Hazel Bly and the Deep Blue Sea
- Author: Ashley Herring Blake
- Language: English
- Genre: Middle grade fiction
- Publisher: Little, Brown and Company
- Publication date: May 25, 2021
- Publication place: United States
- Pages: 368
- ISBN: 978-0-316-53547-2

= Hazel Bly and the Deep Blue Sea =

2021 children's book by Ashley Herring Blake

Hazel Bly and the Deep Blue Sea is a middle grade fiction written by Ashley Herring Blake and published on May 25, 2021, by Little, Brown. It tells the story of Hazel Bly and her family as they arrive at Rose Harbor, Maine, having moved towns several times prior. In this coastal town, Bly learns how to deal with the pain of having lost one of her mothers.

== Major theme ==
The central theme of Hazel Bly and the Deep Blue Sea is grief, more specifically the loss of a parent at a young age. Hazel Bly was traumatized by the death of her mother during a kayak accident, which she blames herself for, to the point she develops a fear of bodies of water.

== Reception ==
A starred review written by Publishers Weekly praised the characters written by Blake, and noted how emotional the story can be, as it deals with "grief, memory, and familial relationships." Another starred review, this time by the School Library Journal, said the author's writing and extensive character development "allow readers to empathize with Hazel."

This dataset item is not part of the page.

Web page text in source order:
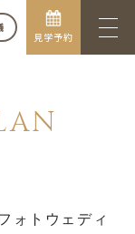
見学予約
ォトウェディ

Shoshana Flax, writing for The Horn Book, commented on Blake's ability at balancing "many plot elements, often serious ones, without overburdening the narrative" which led to a novel that focuses on the development of its characters. A review by The Booklist called Hazel Bly and the Deep Blue Sea "a moving story of grief and guilt," and noted the book is composed of both very sad as well as very uplifting moments. The reviewer concluded by saying the book "deals with loss in a way that feels accessible but never condescending."